MLflow integrates with a broad range of ML and AI frameworks. Beyond the built-in model flavors listed above, MLflow supports automatic logging (autologging) for several popular libraries. When autologging is enabled, MLflow automatically captures parameters, metrics, and model artifacts without requiring manual instrumentation code.
| Framework | Autologging support | What gets captured |
|---|---|---|
| Scikit-learn | Yes | Parameters, metrics, and model for classifiers and regressors |
| TensorFlow/Keras | Yes | Training parameters, epoch metrics, and model checkpoints |
| PyTorch Lightning | Yes | Lightning-specific parameters, metrics, and checkpoints |
| XGBoost | Yes | Booster parameters, evaluation metrics, and feature importance |
| LightGBM | Yes | Training parameters and evaluation metrics |
| Spark MLlib | Yes | Pipeline parameters and model artifacts |
| Statsmodels | Yes | Model summary statistics |
| Hugging Face Transformers | Yes | Training arguments, metrics, and model artifacts |
| OpenAI | Yes | API calls, token usage, prompts, and completions |
| LangChain | Yes | Chain traces, model signatures, and input/output examples |
MLflow also integrates with orchestration and deployment tools, including Kubernetes, Docker, Amazon SageMaker, Azure ML, and Databricks Model Serving. The ONNX flavor allows models trained in one framework to be exported and deployed in another, supporting cross-platform inference scenarios.

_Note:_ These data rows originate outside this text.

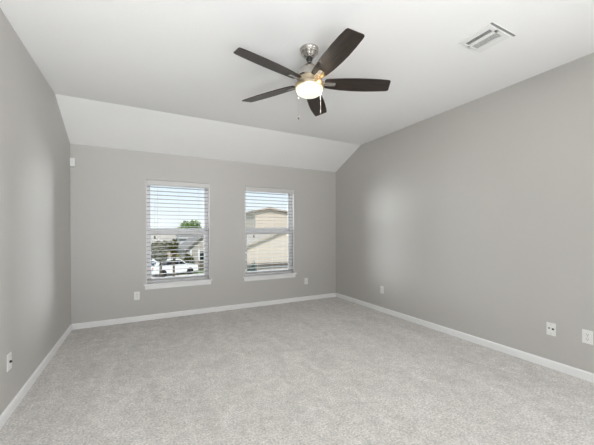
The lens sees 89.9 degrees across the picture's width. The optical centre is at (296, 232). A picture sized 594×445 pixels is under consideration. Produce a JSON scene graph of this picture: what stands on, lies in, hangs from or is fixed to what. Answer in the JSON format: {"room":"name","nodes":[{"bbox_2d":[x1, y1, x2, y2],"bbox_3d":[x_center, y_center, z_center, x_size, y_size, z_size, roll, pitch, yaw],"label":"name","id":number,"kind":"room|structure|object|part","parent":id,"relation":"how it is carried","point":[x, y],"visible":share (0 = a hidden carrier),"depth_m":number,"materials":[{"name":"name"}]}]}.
{"room":"empty bedroom","nodes":[
{"label":"empty bedroom","id":0,"kind":"room"},
{"bbox_2d":[0,8,70,414],"bbox_3d":[-1.182,-0.105,0.304,0.150,2.778,8.330,0,0,-27],"label":"wall","id":1,"kind":"structure","parent":0,"point":[35,230],"depth_m":2.45,"materials":[{"name":"paint"}]},
{"bbox_2d":[7,352,11,371],"bbox_3d":[-2.011,0.907,2.088,0.019,0.117,0.072,0,0,-27],"label":"plate","id":2,"kind":"object","parent":1,"relation":"attached to","point":[9,356],"visible":1,"depth_m":2.08,"materials":[{"name":"plastic"}]},
{"bbox_2d":[0,324,71,429],"bbox_3d":[-1.106,1.246,0.345,0.013,0.075,8.030,0,0,-27],"label":"baseboard","id":3,"kind":"structure","parent":1,"relation":"attached to","point":[14,403],"depth_m":2.45,"materials":[{"name":"paint"}]},
{"bbox_2d":[70,158,74,166],"bbox_3d":[-2.936,-0.915,3.889,0.056,0.108,0.048,0,0,-27],"label":"sensor","id":4,"kind":"object","parent":1,"relation":"attached to","point":[72,160],"visible":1,"depth_m":3.87,"materials":[{"name":"paint"}]},
{"bbox_2d":[70,144,335,323],"bbox_3d":[-1.138,0.051,4.938,4.207,2.440,0.150,0,0,-27],"label":"wall","id":5,"kind":"structure","parent":0,"point":[108,185],"depth_m":4.47,"materials":[{"name":"paint"}]},
{"bbox_2d":[134,291,139,299],"bbox_3d":[-2.288,0.908,4.251,0.072,0.117,0.009,0,0,-27],"label":"power outlet","id":6,"kind":"object","parent":5,"relation":"attached to","point":[136,294],"visible":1,"depth_m":4.25,"materials":[{"name":"plastic"}]},
{"bbox_2d":[144,180,211,289],"bbox_3d":[-1.812,0.030,4.568,0.970,1.593,0.184,0,0,-27],"label":"window","id":7,"kind":"structure","parent":5,"relation":"in","point":[156,284],"depth_m":4.57,"materials":[{"name":"plastic"}]},
{"bbox_3d":[-1.851,-0.368,4.633,0.830,0.724,0.026,0,0,-27],"label":"sash","id":8,"kind":"part","parent":7,"relation":"part of","materials":[{"name":"plastic"}]},
{"bbox_3d":[-1.835,0.350,4.609,0.830,0.727,0.030,0,0,-27],"label":"sash","id":9,"kind":"part","parent":7,"relation":"part of","materials":[{"name":"plastic"}]},
{"bbox_2d":[147,180,208,280],"bbox_3d":[-1.799,-0.027,4.540,0.880,1.470,0.093,0,0,-27],"label":"window blind","id":10,"kind":"object","parent":7,"relation":"attached to","point":[151,182],"visible":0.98,"depth_m":4.50,"materials":[{"name":"plastic"}]},
{"bbox_3d":[-2.067,-0.008,4.415,0.002,1.415,0.067,0,0,-27],"label":"ladder cord","id":11,"kind":"part","parent":10,"relation":"part of","materials":[{"name":"white fabric"}]},
{"bbox_3d":[-1.805,0.696,4.552,0.876,0.024,0.056,0,0,-27],"label":"rail","id":12,"kind":"part","parent":10,"relation":"part of","materials":[{"name":"white plastic"}]},
{"bbox_3d":[-1.810,0.757,4.570,0.970,0.022,0.184,0,0,-27],"label":"sill","id":13,"kind":"part","parent":7,"relation":"part of","materials":[{"name":"paint"}]},
{"bbox_2d":[72,293,335,329],"bbox_3d":[-1.097,1.233,4.869,4.181,0.075,0.013,0,0,-27],"label":"baseboard","id":14,"kind":"structure","parent":5,"relation":"attached to","point":[296,299],"depth_m":4.58,"materials":[{"name":"paint"}]},
{"bbox_2d":[243,191,296,280],"bbox_3d":[-0.490,0.024,5.256,0.997,1.593,0.184,0,0,-27],"label":"window","id":15,"kind":"structure","parent":5,"relation":"in","point":[283,274],"depth_m":5.33,"materials":[{"name":"plastic"}]},
{"bbox_3d":[-0.528,-0.374,5.321,0.857,0.724,0.026,0,0,-27],"label":"sash","id":16,"kind":"part","parent":15,"relation":"part of","materials":[{"name":"plastic"}]},
{"bbox_3d":[-0.513,0.344,5.298,0.857,0.727,0.030,0,0,-27],"label":"sash","id":17,"kind":"part","parent":15,"relation":"part of","materials":[{"name":"plastic"}]},
{"bbox_2d":[245,187,293,273],"bbox_3d":[-0.477,-0.033,5.228,0.907,1.470,0.093,0,0,-27],"label":"window blind","id":18,"kind":"object","parent":15,"relation":"attached to","point":[246,188],"visible":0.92,"depth_m":5.20,"materials":[{"name":"plastic"}]},
{"bbox_3d":[-0.483,0.690,5.240,0.903,0.024,0.056,0,0,-27],"label":"rail","id":19,"kind":"part","parent":18,"relation":"part of","materials":[{"name":"white plastic"}]},
{"bbox_3d":[-0.488,0.751,5.258,0.997,0.022,0.184,0,0,-27],"label":"sill","id":20,"kind":"part","parent":15,"relation":"part of","materials":[{"name":"paint"}]},
{"bbox_2d":[0,0,593,171],"bbox_3d":[0.746,-1.426,1.306,4.507,0.655,8.330,0,0,-27],"label":"ceiling","id":21,"kind":"structure","parent":0,"point":[154,76],"depth_m":2.62,"materials":[{"name":"paint"}]},
{"bbox_2d":[233,28,390,119],"bbox_3d":[0.117,-1.216,2.405,1.314,0.577,1.285,0,0,-27],"label":"ceiling fan","id":22,"kind":"object","parent":21,"relation":"hanging from","point":[309,85],"visible":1,"depth_m":2.36,"materials":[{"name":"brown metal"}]},
{"bbox_3d":[-0.202,-1.227,2.180,0.562,0.006,0.153,0,13,-41],"label":"fan blade","id":23,"kind":"part","parent":22,"relation":"part of","materials":[{"name":"brown wood"}]},
{"bbox_3d":[-0.246,-1.228,2.654,0.562,0.006,0.153,0,13,31],"label":"fan blade","id":24,"kind":"part","parent":22,"relation":"part of","materials":[{"name":"brown wood"}]},
{"bbox_3d":[0.102,-1.148,2.447,0.223,0.062,0.223,0,0,-27],"label":"lamp shade","id":25,"kind":"part","parent":22,"relation":"part of","materials":[{"name":"white glass"}]},
{"bbox_3d":[0.188,-1.230,2.843,0.153,0.006,0.562,-13,-3,12],"label":"fan blade","id":26,"kind":"part","parent":22,"relation":"part of","materials":[{"name":"brown wood"}]},
{"bbox_3d":[0.262,-1.228,2.075,0.153,0.006,0.562,14,-5,-23],"label":"fan blade","id":27,"kind":"part","parent":22,"relation":"part of","materials":[{"name":"brown wood"}]},
{"bbox_3d":[0.505,-1.230,2.484,0.562,0.006,0.153,0,-13,-5],"label":"fan blade","id":28,"kind":"part","parent":22,"relation":"part of","materials":[{"name":"brown wood"}]},
{"bbox_2d":[459,22,515,52],"bbox_3d":[1.478,-1.503,2.316,0.313,0.009,0.260,0,0,-27],"label":"ceiling vent","id":29,"kind":"object","parent":21,"relation":"in","point":[492,34],"visible":1,"depth_m":2.29,"materials":[{"name":"white metal"}]},
{"bbox_3d":[1.401,-1.507,2.294,0.050,0.002,0.190,0,0,-27],"label":"louver panel","id":30,"kind":"part","parent":29,"relation":"part of","materials":[{"name":"white metal"}]},
{"bbox_3d":[1.484,-1.507,2.338,0.078,0.002,0.190,0,0,-27],"label":"louver panel","id":31,"kind":"part","parent":29,"relation":"part of","materials":[{"name":"white metal"}]},
{"bbox_2d":[0,297,593,444],"bbox_3d":[0.755,1.335,1.313,4.507,0.120,8.330,0,0,-27],"label":"floor","id":32,"kind":"structure","parent":0,"point":[331,370],"depth_m":2.44,"materials":[{"name":"carpet"}]},
{"bbox_2d":[336,53,593,372],"bbox_3d":[2.683,-0.122,2.315,0.150,2.778,8.330,0,0,-27],"label":"wall","id":33,"kind":"structure","parent":0,"point":[475,217],"depth_m":3.26,"materials":[{"name":"paint"}]},
{"bbox_2d":[380,286,383,293],"bbox_3d":[1.348,0.912,4.716,0.009,0.117,0.072,0,0,-27],"label":"power outlet","id":34,"kind":"object","parent":33,"relation":"attached to","point":[381,287],"visible":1,"depth_m":4.71,"materials":[{"name":"plastic"}]},
{"bbox_2d":[336,293,593,382],"bbox_3d":[2.614,1.229,2.281,0.013,0.075,8.030,0,0,-27],"label":"baseboard","id":35,"kind":"structure","parent":33,"relation":"attached to","point":[588,376],"depth_m":3.25,"materials":[{"name":"paint"}]},
{"bbox_2d":[546,322,555,336],"bbox_3d":[2.363,0.901,2.767,0.008,0.117,0.072,0,0,-27],"label":"jack plate","id":36,"kind":"object","parent":33,"relation":"attached to","point":[550,327],"visible":1,"depth_m":2.76,"materials":[{"name":"plastic"}]},
{"bbox_2d":[582,329,592,344],"bbox_3d":[2.481,0.894,2.540,0.009,0.117,0.072,0,0,-27],"label":"power outlet","id":37,"kind":"object","parent":33,"relation":"attached to","point":[587,336],"visible":1,"depth_m":2.54,"materials":[{"name":"plastic"}]},
{"label":"outside","id":38,"kind":"structure","parent":0,"visible":0},
{"bbox_2d":[151,273,179,276],"bbox_3d":[-17.604,4.216,36.782,3.900,0.030,18.500,0,0,-27],"label":"driveway","id":39,"kind":"structure","parent":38,"point":[175,273],"depth_m":29.60,"materials":[{"name":"concrete"}]},
{"bbox_2d":[151,258,197,276],"bbox_3d":[-12.284,3.395,29.570,1.860,1.620,4.403,0,0,45],"label":"car","id":40,"kind":"object","parent":39,"relation":"on","point":[180,264],"visible":0.49,"depth_m":28.62,"materials":[{"name":"white paint"}]},
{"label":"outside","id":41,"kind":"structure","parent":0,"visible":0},
{"bbox_2d":[179,269,203,274],"bbox_3d":[-20.288,4.242,71.505,150.000,0.200,134.420,0,0,-27],"label":"ground","id":42,"kind":"structure","parent":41,"point":[203,269],"depth_m":30.52,"materials":[{"name":"grey concrete"}]},
{"bbox_2d":[151,240,171,276],"bbox_3d":[-8.288,2.366,18.209,1.256,3.778,1.547,0,0,-27],"label":"tree","id":43,"kind":"object","parent":42,"relation":"on","point":[164,256],"visible":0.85,"depth_m":17.91,"materials":[{"name":"green plant"}]},
{"bbox_2d":[151,235,177,256],"bbox_3d":[-22.767,2.196,43.923,8.850,4.060,9.760,0,0,-27],"label":"house","id":44,"kind":"structure","parent":42,"relation":"on","point":[152,236],"depth_m":42.67,"materials":[{"name":"beige"}]},
{"bbox_2d":[168,239,178,275],"bbox_3d":[-10.412,2.366,25.054,0.956,3.753,1.000,0,0,-13],"label":"tree","id":45,"kind":"object","parent":42,"relation":"on","point":[175,244],"visible":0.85,"depth_m":25.00,"materials":[{"name":"green plant"}]},
{"bbox_2d":[176,235,190,252],"bbox_3d":[-16.130,1.927,52.450,9.900,4.510,8.760,0,0,-27],"label":"house","id":46,"kind":"structure","parent":42,"relation":"on","point":[181,238],"depth_m":47.10,"materials":[{"name":"white"}]},
{"bbox_2d":[183,254,193,263],"bbox_3d":[-12.224,3.284,33.445,1.279,1.881,1.115,0,0,-27],"label":"shrub","id":47,"kind":"object","parent":42,"relation":"on","point":[187,256],"visible":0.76,"depth_m":33.27,"materials":[{"name":"green plant"}]},
{"bbox_2d":[178,220,201,227],"bbox_3d":[-20.336,0.843,56.815,4.932,6.680,4.022,0,0,-27],"label":"tree","id":48,"kind":"object","parent":42,"relation":"on","point":[197,224],"visible":0.52,"depth_m":56.80,"materials":[{"name":"green plant"}]},
{"bbox_2d":[178,235,203,264],"bbox_3d":[-12.986,2.245,39.211,4.350,3.930,9.150,0,0,-27],"label":"house","id":49,"kind":"structure","parent":42,"relation":"on","point":[190,241],"depth_m":36.17,"materials":[{"name":"grey"}]},
{"bbox_2d":[199,261,203,269],"bbox_3d":[-10.112,3.619,33.105,1.700,1.200,0.100,0,0,-27],"label":"fence","id":50,"kind":"object","parent":42,"relation":"on","point":[201,264],"visible":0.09,"depth_m":32.85,"materials":[{"name":"wood"}]},
{"bbox_2d":[247,263,256,270],"bbox_3d":[-2.723,2.996,18.378,0.690,2.483,0.672,0,0,-27],"label":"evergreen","id":51,"kind":"object","parent":42,"relation":"on","point":[251,266],"visible":0.12,"depth_m":18.25,"materials":[{"name":"green plant"}]},
{"bbox_2d":[246,207,287,270],"bbox_3d":[-2.063,1.026,27.365,12.200,6.370,13.150,0,0,-27],"label":"house","id":52,"kind":"structure","parent":42,"relation":"on","point":[283,238],"depth_m":20.85,"materials":[{"name":"beige"}]},
{"bbox_3d":[-0.058,3.216,21.365,5.400,1.950,0.070,0,0,-27],"label":"garage door","id":53,"kind":"part","parent":52,"relation":"part of","materials":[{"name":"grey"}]},
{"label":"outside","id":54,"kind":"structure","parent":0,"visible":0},
{"bbox_2d":[151,273,203,277],"bbox_3d":[0.275,4.181,31.996,150.000,0.020,6.500,0,0,-27],"label":"street","id":55,"kind":"structure","parent":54,"point":[199,273],"depth_m":29.00,"materials":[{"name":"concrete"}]}
]}

The MLflow Tracking Server consists of two storage components:
MLflow supports several deployment configurations:
| Topology | Description | Suitable for |
|---|---|---|
| Local | Tracking server and storage on a single machine | Individual development and prototyping |
| Remote tracking server | Centralized server with database backend and cloud artifact store | Team collaboration |
| Databricks managed | Fully hosted on the Databricks platform | Enterprise production workloads |
The tracking server exposes REST APIs that clients use to log and query experiment data. Multiple team members can connect to a shared tracking server to collaborate on experiments. Starting with MLflow 3.0, the server also exposes an OTLP endpoint for ingesting OpenTelemetry traces from applications written in any language.
MLflow has experienced steady growth since its initial release in 2018. Key adoption milestones include:
| Year | Milestone |
|---|---|
| 2018 | MLflow released as open-source alpha at Spark + AI Summit |
| 2019 | MLflow 1.0 released; surpassed 1 million total downloads |
| 2020 | MLflow joins the Linux Foundation |
| 2021 | Surpassed 10 million monthly downloads |
| 2022 | MLflow 2.0 released; surpassed 100 million total downloads |
| 2024 | Surpassed 200 million total downloads |
| 2025 | MLflow 3.0 released; reached 20,000 GitHub stars |
As of early 2026, the MLflow GitHub repository reports over 24,000 stars, more than 5,500 forks, and contributions from over 900 developers. The project receives more than 60 million downloads per month from PyPI.
MLflow is used by thousands of organizations across industries including technology, finance, healthcare, and retail. Major cloud providers have built integrations with MLflow: Amazon SageMaker supports MLflow tracking, Microsoft Azure Machine Learning has native MLflow integration, and Google Cloud Vertex AI provides MLflow compatibility.
The project maintains active communication channels including a GitHub Discussions forum, a Slack workspace, and regular community meetups. Contributions are accepted through the standard GitHub pull request process, and the project follows a regular release cadence.